INSTRUCTIONS TO FOLLOW: Would you repeat the entries below exactly and omit the pictures?

Source records

····················

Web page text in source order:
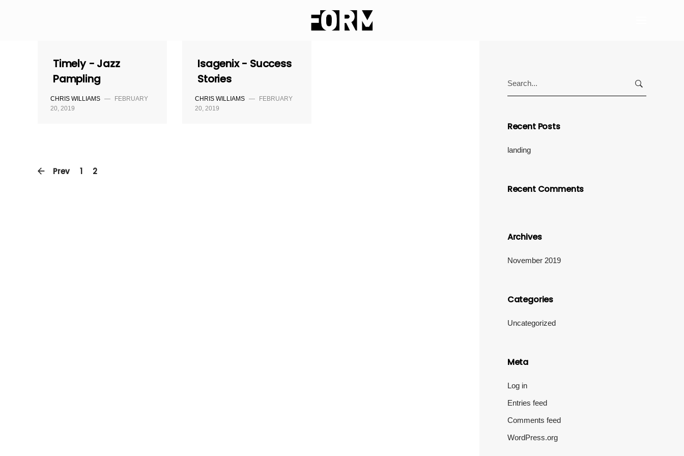
Timely - Jazz
Pampling
CHRIS WILLIAMS —
FEBRUARY
20, 2019
Isagenix - Success
Stories
CHRIS WILLIAMS —
FEBRUARY
20, 2019
Prev 1 2
for:
Recent Posts
landing
Recent Comments
Archives
November 2019
Categories
Uncategorized
Meta
Log in
Entries feed
Comments feed
WordPress.org
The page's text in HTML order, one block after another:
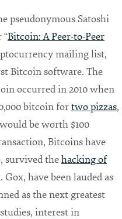
pseudonymous Satoshi
“Bitcoin: A Peer-to-Peer
mailing list,
Bitcoin software. The
occurred in 2010 when
bitcoin fortwo pizzas,
be worth $100
Bitcoins have
survived thehacking of
Gox, have been lauded as
as the next greatest
interest in
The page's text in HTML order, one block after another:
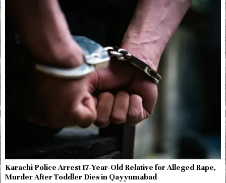
Karachi Police Arrest 17-Year-Old Relative for Alleged Rape,
Murder After Toddler Dies in Qayyumabad
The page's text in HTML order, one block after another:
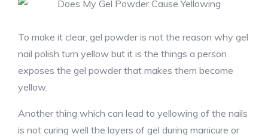
To make it clear, gel powder is not the reason why gel
nail polish turn yellow but it is the things a person
exposes the gel powder that makes them become
yellow.
Another thing which can lead to yellowing of the nails
is not curing well the layers of gel during manicure or
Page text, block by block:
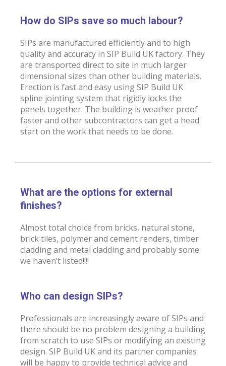
How do SIPs save so much labour?
SIPs are manufactured efficiently and to high
quality and accuracy in SIP Build UK factory. They
are transported direct to site in much larger
dimensional sizes than other building materials.
Erection is fast and easy using SIP Build UK
spline jointing system that rigidly locks the
panels together. The building is weather proof
faster and other subcontractors can get a head
start on the work that needs to be done.
What are the options for external
finishes?
Almost total choice from bricks, natural stone,
brick tiles, polymer and cement renders, timber
cladding and metal cladding and probably some
we haven’t listed!!!!
Who can design SIPs?
Professionals are increasingly aware of SIPs and
there should be no problem designing a building
from scratch to use SIPs or modifying an existing
design. SIP Build UK and its partner companies
will be happy to provide technical advice and

····················

TASK OUTPUT:
Web page text in source order:
Timely - Jazz
Pampling
CHRIS WILLIAMS —
FEBRUARY
20, 2019
Isagenix - Success
Stories
CHRIS WILLIAMS —
FEBRUARY
20, 2019
Prev 1 2
for:
Recent Posts
landing
Recent Comments
Archives
November 2019
Categories
Uncategorized
Meta
Log in
Entries feed
Comments feed
WordPress.org
The page's text in HTML order, one block after another:
pseudonymous Satoshi
“Bitcoin: A Peer-to-Peer
mailing list,
Bitcoin software. The
occurred in 2010 when
bitcoin fortwo pizzas,
be worth $100
Bitcoins have
survived thehacking of
Gox, have been lauded as
as the next greatest
interest in
The page's text in HTML order, one block after another:
Karachi Police Arrest 17-Year-Old Relative for Alleged Rape,
Murder After Toddler Dies in Qayyumabad
The page's text in HTML order, one block after another:
To make it clear, gel powder is not the reason why gel
nail polish turn yellow but it is the things a person
exposes the gel powder that makes them become
yellow.
Another thing which can lead to yellowing of the nails
is not curing well the layers of gel during manicure or
Page text, block by block:
How do SIPs save so much labour?
SIPs are manufactured efficiently and to high
quality and accuracy in SIP Build UK factory. They
are transported direct to site in much larger
dimensional sizes than other building materials.
Erection is fast and easy using SIP Build UK
spline jointing system that rigidly locks the
panels together. The building is weather proof
faster and other subcontractors can get a head
start on the work that needs to be done.
What are the options for external
finishes?
Almost total choice from bricks, natural stone,
brick tiles, polymer and cement renders, timber
cladding and metal cladding and probably some
we haven’t listed!!!!
Who can design SIPs?
Professionals are increasingly aware of SIPs and
there should be no problem designing a building
from scratch to use SIPs or modifying an existing
design. SIP Build UK and its partner companies
will be happy to provide technical advice and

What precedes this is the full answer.